By the by, if you want a demonstration of binding energy reducing the energy available to be released, just think about how nuclear masses compare to nucleon masses. Certainly, the total energy stored in a nucleus at rest is its mass; but, this is less than the combined masses of the nucleons comprising it.

11. Jul 15, 2007

### triggernum5

Considering the two particles would have opposing velocity vectors and equal masses, and that they are both fermions, couldn't the unexplained energy be put to work on a work function that is proportional to KE to decellerate rapidly, almost like a Fermi billiard ball perfect collision?

12. Jul 16, 2007

### Parlyne

No. The details of the interaction don't matter (and won't unless we care about issues of angular distributions). If belliot4488's reasoning is right, conservation of energy demands my conclusion, no matter how the electron and positron interact. Put simply, there's nowhere for energy to go except into the two photons generated.

I agree that in classical situations, changes in potential energy are all that matter, which leads to the freedom to set zeros wherever we like. However, when annihilation is concerned, things get a bit more subtle. It is, hopefully, obvious that if we start the electron and positron at rest an infinite distance apart, the energy released can be nothing other than the sum of their masses, since their kinetic energies are both zero and the energy of assembly of the system is also zero. Now, the energy released from another initial configuration will be this energy plus the difference in energy between the other configuration and the simple case. In the case of two particles at rest one meter apart, the only difference is in potential energy, which has decreased thereby decreasing the available energy for the subsequent photons.

13. Jul 16, 2007

### triggernum5

So correct interpretation of current theory regarding fermion anhililation doesn't incorporate the Pauli Exclusion principle at all?

14. Jul 16, 2007

### Parlyne

The exclusion principle only applies to identical particles.
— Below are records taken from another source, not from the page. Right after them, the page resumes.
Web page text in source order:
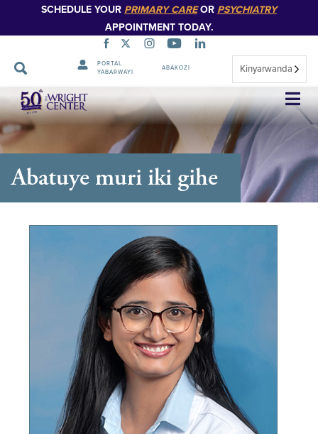
SCHEDULE YOUR PRIMARY CAREOR PSYCHIATRY
APPOINTMENT TODAY.
PORTAL
YABARWAYI
ABAKOZI Kinyarwanda
Simbuka
Abatuye muri iki gihe
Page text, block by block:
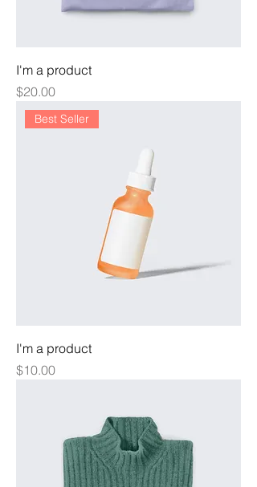
I'm a product
Price
$20.00
Best Seller
I'm a product
Price
$10.00
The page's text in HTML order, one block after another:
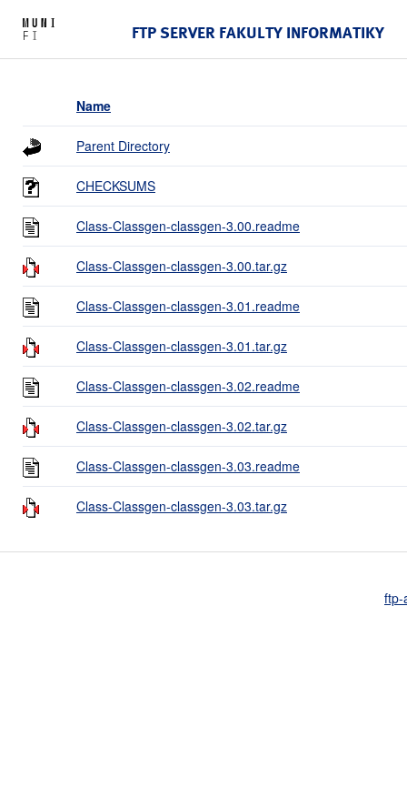
FTP SERVER FAKULTY INFORMATIKY
Name
Parent Directory
CHECKSUMS
Class-Classgen-classgen-3.00.readme
Class-Classgen-classgen-3.00.tar.gz
Class-Classgen-classgen-3.01.readme
Class-Classgen-classgen-3.01.tar.gz
Class-Classgen-classgen-3.02.readme
Class-Classgen-classgen-3.02.tar.gz
Class-Classgen-classgen-3.03.readme
Class-Classgen-classgen-3.03.tar.gz
ftp-
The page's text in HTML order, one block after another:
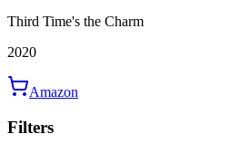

If two fermions can annihilate, they are not identical.

15. Jul 16, 2007

### triggernum5

But in a formation of a neutron star, wouldn't existing neutrons exert a degeneracy pressure on the protons and electrons (which are not identical particles), while the lower degeneracy pressure between the electrons and protons collapes to form more neutrons..
I realize charge is a major aspect that can't be overlooked, but if its irrelevant to the particular wave-functions, or if another symetry is formed, then the particles would be indestinguishable would they not?

16. Jul 16, 2007

### Parlyne

In a neutron star, the degeneracy pressure directly affect the neutrons. There is no degeneracy pressure between protons and electrons. However, there is quite high pressure in the ordinary classical sense, simply due to how far gravity has compacted the matter. This makes is energetically favorable for protons and electrons to inverse beta-decay into neutrons and neutrinos, and these new neutrons do feel the neutron degeneracy pressure.
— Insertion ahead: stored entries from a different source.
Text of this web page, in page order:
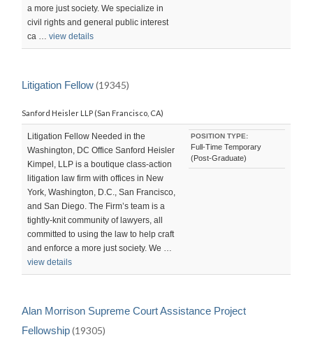
a more just society. We specialize in
civil rights and general public interest
ca …view details
Litigation Fellow(19345)
Sanford Heisler LLP (San Francisco, CA)
Litigation Fellow Needed in the
Washington, DC Office Sanford Heisler
Kimpel, LLP is a boutique class-action
litigation law firm with offices in New
York, Washington, D.C., San Francisco,
and San Diego. The Firm’s team is a
tightly-knit community of lawyers, all
committed to using the law to help craft
and enforce a more just society. We …
view details
POSITION TYPE:
Full-Time Temporary
(Post-Graduate)
Alan Morrison Supreme Court Assistance Project
Fellowship(19305)

Since electron/positron annihilation is an electromagnetic process, nothing you can do will let you ignore charge. Spin directions, though, are not a problem, as spin can flip.

17. Jul 17, 2007

### triggernum5

Thanks, laying in bed last night I realized how wrong I must be.. That explains why..

18. Jul 17, 2007

### urnchurl

My original question about the electron and positron annihilating has no place in classical thoery. One must consider quantum electrodynamics, since afterall, pair annihilation is a consequence of relativistic quantum field theory and is easily handled in QED, as opposed to classical electromagnetic theory which does not predict pair annihilation or antimatter. However, this original thought prompted me to review renormalization theory. I'm glad I could stimulate further thought for myself and everyone else.

19. Jul 19, 2007

### affinefield

Pair Production

Pair production is ALWAYS "RELATIVISTIC"!!!.Think of Feynman.Think of the interpretation of processes in space-time,and reverse the direction.The production of a e(+)/e(-) pair from a photon of energy >2mc squared is EXACTLY THE SAME as the time-reversed process.Everything is conserved.The "change-in-the-number" of field quanta is a built-in feature of quantum field theory.The relativistic theory of photon/charged particle interaction.